▶ _What you need to do_
Task for the records below: count the lines that contain the word "attic" and give only that number.

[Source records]

________

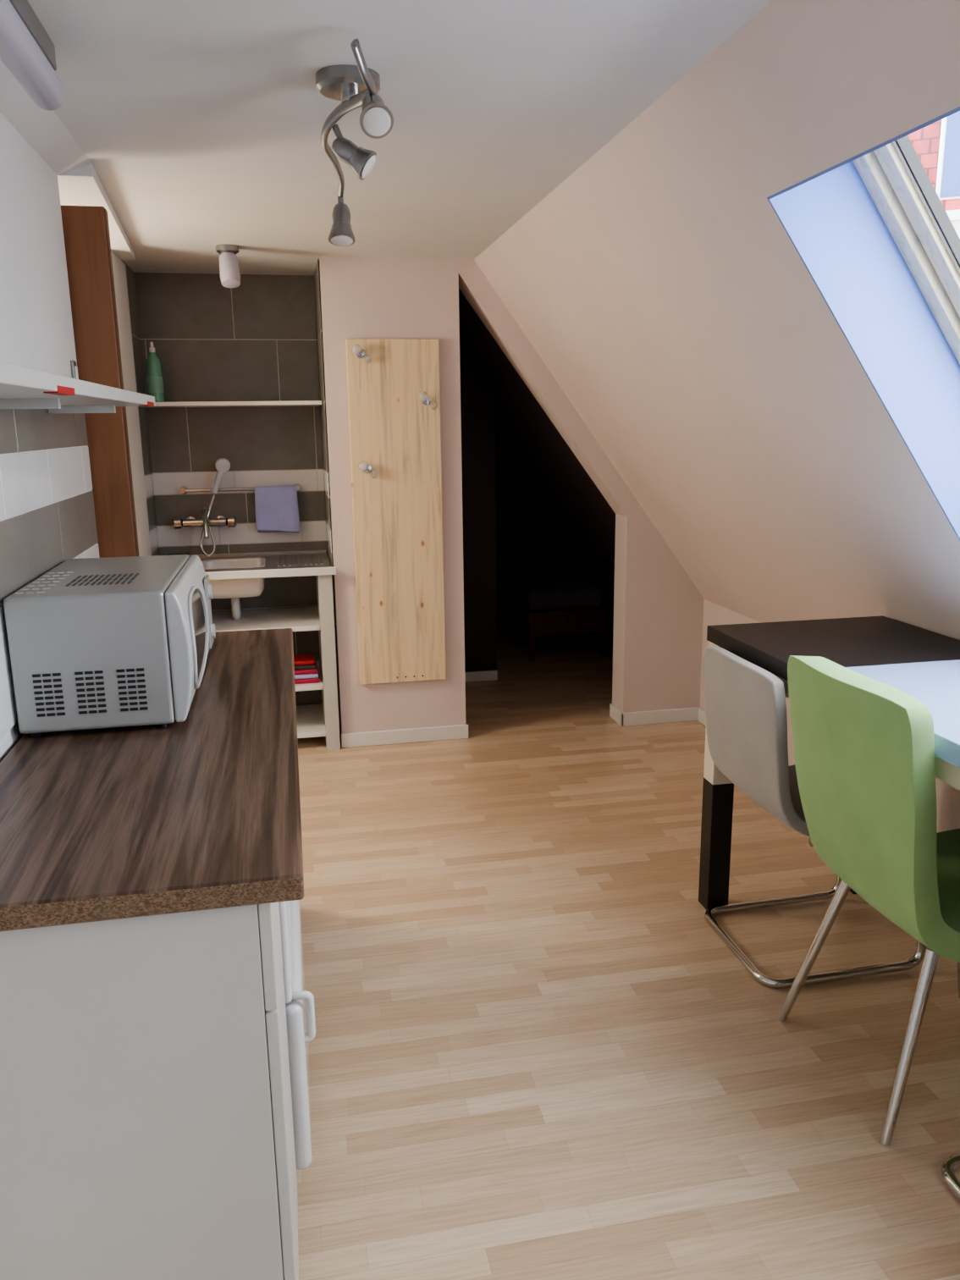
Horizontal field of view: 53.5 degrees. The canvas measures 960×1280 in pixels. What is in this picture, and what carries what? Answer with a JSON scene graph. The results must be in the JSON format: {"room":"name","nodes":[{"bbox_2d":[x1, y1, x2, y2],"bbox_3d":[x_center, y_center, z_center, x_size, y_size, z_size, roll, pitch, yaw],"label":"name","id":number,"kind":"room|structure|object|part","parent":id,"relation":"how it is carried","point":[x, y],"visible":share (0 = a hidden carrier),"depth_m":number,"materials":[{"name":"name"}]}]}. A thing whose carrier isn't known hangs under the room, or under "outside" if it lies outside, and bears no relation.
{"room":"attic kitchen","nodes":[
{"label":"attic kitchen","id":0,"kind":"room"},
{"bbox_2d":[0,112,99,762],"bbox_3d":[-0.663,0.343,0.333,0.108,2.200,5.150,-3,13,-11],"label":"wall","id":1,"kind":"structure","parent":0,"point":[47,516],"depth_m":2.20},
{"bbox_2d":[0,59,91,175],"bbox_3d":[-0.587,-0.718,0.109,0.090,0.035,5.150,-3,13,-11],"label":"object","id":2,"kind":"structure","parent":1,"relation":"attached to","point":[41,129],"depth_m":2.21,"materials":[{"name":"white paint"}]},
{"bbox_2d":[70,360,78,379],"bbox_3d":[-1.113,-0.727,2.618,0.012,0.080,0.040,-3,13,-11],"label":"hinge","id":3,"kind":"object","parent":1,"relation":"attached to","point":[73,364],"visible":0.6,"depth_m":2.60,"materials":[{"name":"grey metal"}]},
{"bbox_3d":[-1.115,-0.727,2.618,0.008,0.080,0.040,-3,13,-11],"label":"plate","id":4,"kind":"part","parent":3,"relation":"part of","materials":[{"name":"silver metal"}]},
{"bbox_2d":[0,362,155,413],"bbox_3d":[-0.704,-0.330,1.234,0.226,0.043,2.580,-3,13,-11],"label":"wall shelf","id":5,"kind":"object","parent":1,"relation":"attached to","point":[20,387],"depth_m":1.69,"materials":[{"name":"white wood"}]},
{"bbox_2d":[60,204,139,557],"bbox_3d":[-1.393,-0.163,2.802,0.751,2.085,0.040,-3,13,-11],"label":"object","id":6,"kind":"object","parent":1,"relation":"attached to","point":[84,227],"depth_m":2.70,"materials":[{"name":"brown wood"}]},
{"bbox_3d":[-1.026,-0.182,2.874,0.003,2.078,0.036,-3,13,-11],"label":"edge strip","id":7,"kind":"part","parent":6,"relation":"part of","materials":[{"name":"brown wood"}]},
{"bbox_2d":[110,250,151,556],"bbox_3d":[-1.456,-0.484,4.071,0.025,2.170,0.370,-3,13,-11],"label":"trim","id":8,"kind":"structure","parent":1,"relation":"attached to","point":[118,267],"depth_m":3.96,"materials":[{"name":"white paint"}]},
{"bbox_2d":[57,162,135,259],"bbox_3d":[-1.313,-1.421,3.230,0.250,0.036,1.410,-3,13,-11],"label":"lintel","id":9,"kind":"object","parent":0,"point":[81,185],"depth_m":2.83,"materials":[{"name":"white paint"}]},
{"bbox_2d":[132,270,327,705],"bbox_3d":[-1.130,-0.668,4.746,1.140,2.220,0.108,-3,13,-11],"label":"wall","id":10,"kind":"structure","parent":0,"point":[256,339],"depth_m":4.58,"materials":[{"name":"brown tile"}]},
{"bbox_2d":[121,259,159,556],"bbox_3d":[-1.539,-0.578,4.428,0.008,2.195,0.375,-3,13,-11],"label":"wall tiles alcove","id":11,"kind":"structure","parent":10,"relation":"attached to","point":[129,273],"depth_m":4.37,"materials":[{"name":"tile"}]},
{"bbox_2d":[172,507,237,538],"bbox_3d":[-1.321,-0.566,4.551,0.296,0.137,0.230,-3,13,-11],"label":"mixer tap","id":12,"kind":"object","parent":10,"relation":"attached to","point":[219,521],"depth_m":4.59,"materials":[{"name":"silver metal"}]},
{"bbox_2d":[141,400,322,407],"bbox_3d":[-1.147,-1.094,4.416,0.806,0.018,0.330,-3,13,-11],"label":"shelf","id":13,"kind":"object","parent":10,"relation":"attached to","point":[292,403],"visible":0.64,"depth_m":4.28,"materials":[{"name":"white wood"}]},
{"bbox_2d":[145,342,164,402],"bbox_3d":[-1.459,-1.198,4.260,0.069,0.260,0.069,-3,13,-11],"label":"dish soap bottle","id":14,"kind":"object","parent":13,"relation":"on","point":[154,376],"visible":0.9,"depth_m":4.24,"materials":[{"name":"green plastic"}]},
{"bbox_2d":[179,457,301,557],"bbox_3d":[-1.155,-0.649,4.615,0.580,0.465,0.138,-3,13,-11],"label":"shower","id":15,"kind":"object","parent":10,"relation":"attached to","point":[223,465],"visible":0.87,"depth_m":4.56,"materials":[{"name":"silver metal"}]},
{"bbox_3d":[-1.252,-0.764,4.547,0.079,0.132,0.033,2,13,12],"label":"shower handle","id":16,"kind":"part","parent":15,"relation":"part of","materials":[{"name":"white plastic"}]},
{"bbox_3d":[-1.160,-0.730,4.615,0.560,0.016,0.016,-3,13,-11],"label":"rail","id":17,"kind":"part","parent":15,"relation":"part of","materials":[{"name":"silver metal"}]},
{"bbox_2d":[254,485,299,532],"bbox_3d":[-0.994,-0.639,4.662,0.212,0.228,0.052,-3,13,-11],"label":"hand towel","id":18,"kind":"object","parent":15,"relation":"hanging from","point":[277,510],"visible":1,"depth_m":4.65,"materials":[{"name":"purple fabric"}]},
{"bbox_2d":[122,245,480,274],"bbox_3d":[-0.820,-1.724,4.231,1.710,0.100,0.760,-3,13,-11],"label":"ceiling alcove","id":19,"kind":"structure","parent":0,"point":[152,258],"depth_m":4.08,"materials":[{"name":"white paint"}]},
{"bbox_2d":[215,243,240,287],"bbox_3d":[-1.004,-1.490,3.800,0.090,0.160,0.122,-3,13,-11],"label":"ceiling spotlight","id":20,"kind":"object","parent":19,"relation":"attached to","point":[228,264],"depth_m":3.77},
{"bbox_2d":[27,0,771,253],"bbox_3d":[-0.050,-0.956,0.820,1.480,0.100,6.400,-3,13,-11],"label":"ceiling","id":21,"kind":"structure","parent":0,"point":[200,123],"depth_m":2.11,"materials":[{"name":"paint"}]},
{"bbox_2d":[0,0,66,110],"bbox_3d":[-0.765,-1.000,1.522,0.066,0.108,0.645,-3,13,-11],"label":"lamp","id":22,"kind":"object","parent":21,"relation":"attached to","point":[27,50],"visible":1,"depth_m":1.62,"materials":[{"name":"grey plastic"}]},
{"bbox_2d":[315,38,393,246],"bbox_3d":[-0.276,-1.034,2.024,0.135,0.278,0.582,-3,13,-11],"label":"lamp","id":23,"kind":"object","parent":21,"relation":"attached to","point":[358,85],"depth_m":1.95,"materials":[{"name":"silver metal"}]},
{"bbox_2d":[459,324,496,672],"bbox_3d":[-0.347,-0.871,5.410,0.870,2.300,0.100,-3,13,-11],"label":"wall","id":24,"kind":"structure","parent":0,"point":[477,400],"depth_m":5.45,"materials":[{"name":"brown wood"}]},
{"bbox_2d":[464,670,497,682],"bbox_3d":[-0.077,0.219,5.652,0.370,0.060,0.014,-3,13,-11],"label":"baseboard","id":25,"kind":"structure","parent":24,"relation":"attached to","point":[485,675],"depth_m":5.66,"materials":[{"name":"white"}]},
{"bbox_2d":[495,482,527,535],"bbox_3d":[0.591,-1.545,8.087,2.400,2.400,0.100,-3,13,-11],"label":"wall","id":26,"kind":"structure","parent":0,"point":[509,521],"depth_m":8.08,"materials":[{"name":"paint"}]},
{"bbox_2d":[319,256,704,733],"bbox_3d":[0.211,-0.630,4.550,1.830,2.200,0.170,-3,13,-11],"label":"wall","id":27,"kind":"structure","parent":0,"point":[659,609],"depth_m":4.44,"materials":[{"name":"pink paint"}]},
{"bbox_2d":[314,258,342,745],"bbox_3d":[-0.724,-0.613,4.538,0.008,2.195,0.470,-3,13,-11],"label":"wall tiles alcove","id":28,"kind":"structure","parent":27,"relation":"attached to","point":[317,275],"depth_m":4.38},
{"bbox_2d":[345,338,446,684],"bbox_3d":[-0.368,-0.554,4.312,0.407,1.552,0.085,-3,13,-11],"label":"board","id":29,"kind":"object","parent":27,"relation":"attached to","point":[393,384],"visible":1,"depth_m":4.32,"materials":[{"name":"brown wood"}]},
{"bbox_3d":[-0.533,-1.252,4.094,0.043,0.042,0.036,-3,13,-11],"label":"knob","id":30,"kind":"part","parent":29,"relation":"part of","materials":[{"name":"clear glass"}]},
{"bbox_3d":[-0.517,-1.242,4.125,0.040,0.040,0.030,-3,13,-11],"label":"stem","id":31,"kind":"part","parent":29,"relation":"part of","materials":[{"name":"silver metal"}]},
{"bbox_3d":[-0.517,-0.770,4.206,0.043,0.042,0.036,-3,13,-11],"label":"knob","id":32,"kind":"part","parent":29,"relation":"part of","materials":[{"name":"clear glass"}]},
{"bbox_3d":[-0.501,-0.760,4.237,0.040,0.040,0.030,-3,13,-11],"label":"stem","id":33,"kind":"part","parent":29,"relation":"part of","materials":[{"name":"silver metal"}]},
{"bbox_3d":[-0.485,-1.219,4.127,0.034,0.035,0.026,-3,13,-11],"label":"knob","id":34,"kind":"part","parent":29,"relation":"part of","materials":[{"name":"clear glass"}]},
{"bbox_3d":[-0.469,-0.737,4.239,0.034,0.035,0.026,-3,13,-11],"label":"knob","id":35,"kind":"part","parent":29,"relation":"part of","materials":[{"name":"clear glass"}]},
{"bbox_3d":[-0.251,-1.073,4.193,0.043,0.042,0.036,-3,13,-11],"label":"knob","id":36,"kind":"part","parent":29,"relation":"part of","materials":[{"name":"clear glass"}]},
{"bbox_3d":[-0.236,-1.063,4.224,0.040,0.040,0.030,-3,13,-11],"label":"stem","id":37,"kind":"part","parent":29,"relation":"part of","materials":[{"name":"silver metal"}]},
{"bbox_3d":[-0.203,-1.040,4.225,0.034,0.035,0.026,-3,13,-11],"label":"knob","id":38,"kind":"part","parent":29,"relation":"part of","materials":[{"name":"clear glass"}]},
{"bbox_2d":[341,724,468,747],"bbox_3d":[-0.358,0.462,4.582,0.615,0.070,0.014,-3,13,-11],"label":"baseboard","id":39,"kind":"structure","parent":27,"relation":"attached to","point":[458,731],"depth_m":4.57,"materials":[{"name":"white wood"}]},
{"bbox_2d":[609,703,623,726],"bbox_3d":[0.699,0.383,4.871,0.013,0.070,0.184,-3,13,-11],"label":"baseboard","id":40,"kind":"structure","parent":27,"relation":"attached to","point":[615,713],"depth_m":4.86,"materials":[{"name":"white wood"}]},
{"bbox_2d":[620,706,698,726],"bbox_3d":[0.914,0.390,4.829,0.418,0.070,0.014,-3,13,-11],"label":"baseboard","id":41,"kind":"structure","parent":27,"relation":"attached to","point":[639,718],"depth_m":4.82,"materials":[{"name":"white wood"}]},
{"bbox_2d":[296,609,959,1279],"bbox_3d":[0.015,0.821,3.325,5.600,0.080,10.400,-3,13,-11],"label":"floor","id":42,"kind":"structure","parent":0,"point":[535,1052],"depth_m":2.41,"materials":[{"name":"brown wood"}]},
{"bbox_2d":[0,628,303,1279],"bbox_3d":[-0.666,0.596,2.147,0.542,0.900,1.668,-3,13,-11],"label":"base cabinet","id":43,"kind":"object","parent":42,"relation":"on","point":[146,1128],"visible":0.81,"depth_m":1.39,"materials":[{"name":"white wood"}]},
{"bbox_3d":[-0.546,0.785,1.402,0.475,0.860,0.018,-3,13,-11],"label":"panel","id":44,"kind":"part","parent":43,"relation":"part of","materials":[{"name":"white laminate"}]},
{"bbox_2d":[0,628,303,931],"bbox_3d":[-0.672,0.176,2.051,0.542,0.038,1.668,-3,13,-11],"label":"countertop","id":45,"kind":"structure","parent":43,"relation":"on","point":[201,811],"depth_m":1.54,"materials":[{"name":"brown laminate"}]},
{"bbox_2d":[3,554,215,737],"bbox_3d":[-0.796,-0.011,2.149,0.347,0.286,0.571,-3,13,-11],"label":"microwave","id":46,"kind":"object","parent":45,"relation":"on","point":[110,642],"visible":1,"depth_m":1.88,"materials":[{"name":"silver metal"}]},
{"bbox_3d":[-0.656,-0.025,2.175,0.041,0.269,0.566,-3,13,-11],"label":"door","id":47,"kind":"part","parent":46,"relation":"part of","materials":[{"name":"grey plastic"}]},
{"bbox_3d":[-0.678,-0.071,2.380,0.006,0.173,0.090,-3,13,-11],"label":"control panel","id":48,"kind":"part","parent":46,"relation":"part of","materials":[{"name":"silver metal"}]},
{"bbox_3d":[-0.338,0.415,1.527,0.018,0.190,0.325,-3,13,-11],"label":"drawer","id":49,"kind":"part","parent":43,"relation":"part of","materials":[{"name":"white laminate"}]},
{"bbox_3d":[-0.333,0.805,1.616,0.018,0.600,0.325,-3,13,-11],"label":"door","id":50,"kind":"part","parent":43,"relation":"part of","materials":[{"name":"white laminate"}]},
{"bbox_2d":[278,899,315,1169],"bbox_3d":[-0.626,0.647,2.045,0.516,0.845,0.560,-3,13,-11],"label":"handle","id":51,"kind":"object","parent":43,"relation":"attached to","point":[300,1007],"visible":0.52,"depth_m":1.86,"materials":[{"name":"white plastic"}]},
{"bbox_3d":[-0.427,0.433,2.038,0.021,0.420,0.560,-3,13,-11],"label":"door","id":52,"kind":"part","parent":51,"relation":"part of","materials":[{"name":"white"}]},
{"bbox_3d":[-0.344,0.734,1.851,0.046,0.111,0.016,-3,13,-11],"label":"handle","id":53,"kind":"part","parent":51,"relation":"part of","materials":[{"name":"white plastic"}]},
{"bbox_2d":[189,549,340,750],"bbox_3d":[-1.093,0.055,4.574,0.808,0.885,0.545,-3,13,-11],"label":"sink cabinet","id":54,"kind":"object","parent":42,"relation":"on","point":[235,576],"visible":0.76,"depth_m":4.45,"materials":[{"name":"white wood"}]},
{"bbox_3d":[-1.160,-0.288,4.485,0.300,0.152,0.320,-3,13,-11],"label":"bowl","id":55,"kind":"part","parent":54,"relation":"part of","materials":[{"name":"beige ceramic"}]},
{"bbox_2d":[211,606,320,631],"bbox_3d":[-1.130,-0.088,4.557,0.705,0.023,0.480,-3,13,-11],"label":"shelf","id":56,"kind":"object","parent":54,"relation":"attached to","point":[300,619],"depth_m":4.53,"materials":[{"name":"white wood"}]},
{"bbox_2d":[293,653,319,684],"bbox_3d":[-0.850,0.137,4.561,0.150,0.098,0.200,-3,13,-11],"label":"folded cloths","id":57,"kind":"object","parent":54,"relation":"on","point":[306,667],"visible":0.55,"depth_m":4.49,"materials":[{"name":"fabric"}]},
{"bbox_2d":[294,661,323,691],"bbox_3d":[-1.126,0.190,4.620,0.705,0.023,0.480,-3,13,-11],"label":"shelf","id":58,"kind":"object","parent":54,"relation":"attached to","point":[317,686],"depth_m":4.46,"materials":[{"name":"white wood"}]},
{"bbox_2d":[296,703,325,738],"bbox_3d":[-1.123,0.414,4.672,0.705,0.023,0.480,-3,13,-11],"label":"shelf","id":59,"kind":"object","parent":54,"relation":"attached to","point":[310,718],"depth_m":4.67,"materials":[{"name":"white wood"}]},
{"bbox_3d":[-0.748,0.050,4.649,0.063,0.853,0.515,-3,13,-11],"label":"panel","id":60,"kind":"part","parent":54,"relation":"part of","materials":[{"name":"white laminate"}]},
{"bbox_2d":[496,534,606,661],"bbox_3d":[0.401,-0.358,6.898,0.525,0.620,1.690,-3,13,-11],"label":"chair","id":61,"kind":"object","parent":42,"relation":"on","point":[541,597],"visible":0.75,"depth_m":6.20,"materials":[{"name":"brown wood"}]},
{"bbox_3d":[0.238,-0.585,7.676,0.525,0.520,0.040,-3,13,-11],"label":"headboard","id":62,"kind":"part","parent":61,"relation":"part of","materials":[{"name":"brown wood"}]},
{"bbox_3d":[0.335,0.051,6.122,0.035,0.170,0.035,-3,13,-11],"label":"leg","id":63,"kind":"part","parent":61,"relation":"part of","materials":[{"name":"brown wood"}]},
{"bbox_3d":[0.406,-0.430,6.852,0.505,0.140,1.570,-3,13,-11],"label":"mattress","id":64,"kind":"part","parent":61,"relation":"part of","materials":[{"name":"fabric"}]},
{"bbox_3d":[0.406,-0.286,6.895,0.525,0.160,1.650,-3,13,-11],"label":"frame","id":65,"kind":"part","parent":61,"relation":"part of","materials":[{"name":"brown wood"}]},
{"bbox_3d":[0.806,0.024,6.213,0.035,0.170,0.035,-3,13,-11],"label":"leg","id":66,"kind":"part","parent":61,"relation":"part of","materials":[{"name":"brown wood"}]},
{"bbox_2d":[702,646,926,987],"bbox_3d":[0.939,0.462,2.703,0.519,0.871,0.435,-3,13,-11],"label":"dining chair","id":67,"kind":"object","parent":42,"relation":"on","point":[745,703],"visible":0.51,"depth_m":2.58,"materials":[{"name":"white plastic"}]},
{"bbox_3d":[0.956,0.679,2.756,0.489,0.424,0.435,-3,13,-11],"label":"cantilever frame","id":68,"kind":"part","parent":67,"relation":"part of","materials":[{"name":"silver metal"}]},
{"bbox_2d":[698,615,959,910],"bbox_3d":[1.152,0.575,2.135,0.585,0.900,1.820,-3,13,-11],"label":"dining table","id":69,"kind":"object","parent":42,"relation":"on","point":[922,664],"visible":0.5,"depth_m":2.61,"materials":[{"name":"black paint"}]},
{"bbox_3d":[0.736,0.636,2.971,0.070,0.420,0.070,-3,13,-11],"label":"leg","id":70,"kind":"part","parent":69,"relation":"part of","materials":[{"name":"black paint"}]},
{"bbox_3d":[0.730,0.219,2.876,0.068,0.435,0.068,-3,13,-11],"label":"leg","id":71,"kind":"part","parent":69,"relation":"part of","materials":[{"name":"beige paint"}]},
{"bbox_2d":[777,655,959,1146],"bbox_3d":[1.034,0.531,2.167,0.600,0.981,0.469,-3,13,-11],"label":"dining chair","id":72,"kind":"object","parent":42,"relation":"on","point":[864,746],"visible":1,"depth_m":2.00,"materials":[{"name":"green plastic"}]},
{"bbox_3d":[0.835,0.779,2.380,0.156,0.408,0.028,3,13,14],"label":"leg","id":73,"kind":"part","parent":72,"relation":"part of","materials":[{"name":"silver metal"}]},
{"bbox_3d":[0.909,0.861,2.018,0.160,0.408,0.028,-11,16,-37],"label":"leg","id":74,"kind":"part","parent":72,"relation":"part of","materials":[{"name":"silver metal"}]},
{"bbox_3d":[1.240,0.748,2.451,0.110,0.425,0.028,-8,15,-29],"label":"leg","id":75,"kind":"part","parent":72,"relation":"part of","materials":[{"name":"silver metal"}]},
{"bbox_2d":[941,1153,959,1200],"bbox_3d":[1.193,0.689,1.693,0.489,0.871,0.435,-3,13,-11],"label":"dining chair","id":76,"kind":"object","parent":42,"relation":"on","point":[950,1165],"visible":1,"depth_m":1.91,"materials":[{"name":"silver metal"}]},
{"bbox_2d":[458,0,959,639],"bbox_3d":[0.901,-0.695,3.166,1.349,1.744,10.400,-3,13,-11],"label":"wall","id":77,"kind":"structure","parent":0,"point":[660,285],"depth_m":2.67,"materials":[{"name":"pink paint"}]},
{"bbox_2d":[766,106,959,540],"bbox_3d":[1.106,-0.486,1.739,0.812,1.009,0.940,-3,13,-11],"label":"lining","id":78,"kind":"object","parent":77,"relation":"attached to","point":[830,217],"visible":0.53,"depth_m":2.12,"materials":[{"name":"paint"}]},
{"bbox_2d":[852,141,959,364],"bbox_3d":[1.201,-0.600,1.733,0.778,1.024,1.000,-3,13,-11],"label":"window","id":79,"kind":"structure","parent":77,"relation":"in","point":[885,173],"depth_m":2.04,"materials":[{"name":"white wood"}]},
{"bbox_2d":[894,135,959,268],"bbox_3d":[1.130,-0.674,2.073,0.576,0.776,0.006,-3,13,-11],"label":"seal","id":80,"kind":"object","parent":79,"relation":"attached to","point":[910,156],"visible":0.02,"depth_m":1.97,"materials":[{"name":"black plastic"}]},
{"bbox_2d":[527,526,959,833],"bbox_3d":[1.430,0.380,3.518,0.104,0.660,10.400,-3,13,-11],"label":"wall","id":81,"kind":"structure","parent":0,"point":[599,571],"depth_m":6.08,"materials":[{"name":"paint"}]},
{"bbox_2d":[697,707,706,726],"bbox_3d":[1.766,1.085,1.731,0.014,0.070,6.546,-3,13,-11],"label":"baseboard","id":82,"kind":"structure","parent":81,"relation":"attached to","point":[702,718],"depth_m":4.81,"materials":[{"name":"white wood"}]},
{"label":"outside","id":83,"kind":"structure","parent":0,"visible":0},
{"bbox_2d":[951,220,959,238],"bbox_3d":[7.322,-0.618,14.104,10.000,9.750,5.700,5,14,24],"label":"house","id":84,"kind":"structure","parent":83,"point":[956,224],"depth_m":10.82,"materials":[{"name":"grey paint"}]},
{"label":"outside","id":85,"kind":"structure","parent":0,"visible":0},
{"bbox_2d":[907,119,959,210],"bbox_3d":[6.534,-6.604,11.113,10.400,4.400,0.001,5,-26,24],"label":"tiled roof","id":86,"kind":"structure","parent":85,"point":[925,141],"depth_m":11.12,"materials":[{"name":"red tile"}]},
{"bbox_2d":[935,116,959,199],"bbox_3d":[5.788,-5.554,10.869,1.000,1.150,1.050,5,14,24],"label":"dormer","id":87,"kind":"object","parent":86,"relation":"attached to","point":[944,120],"visible":0.2,"depth_m":10.62,"materials":[{"name":"grey"}]},
{"bbox_2d":[939,110,959,198],"bbox_3d":[5.546,-5.394,10.410,0.850,0.950,0.030,5,14,24],"label":"glass","id":88,"kind":"object","parent":87,"relation":"in","point":[950,187],"depth_m":10.55,"materials":[{"name":"glass"}]},
{"bbox_2d":[945,209,959,221],"bbox_3d":[5.967,-4.631,10.210,10.400,0.100,0.100,5,14,24],"label":"gutter","id":89,"kind":"object","parent":86,"relation":"attached to","point":[954,215],"visible":0.02,"depth_m":10.49,"materials":[{"name":"grey metal"}]}
]}

________

▶ _Solution to this exercise_
2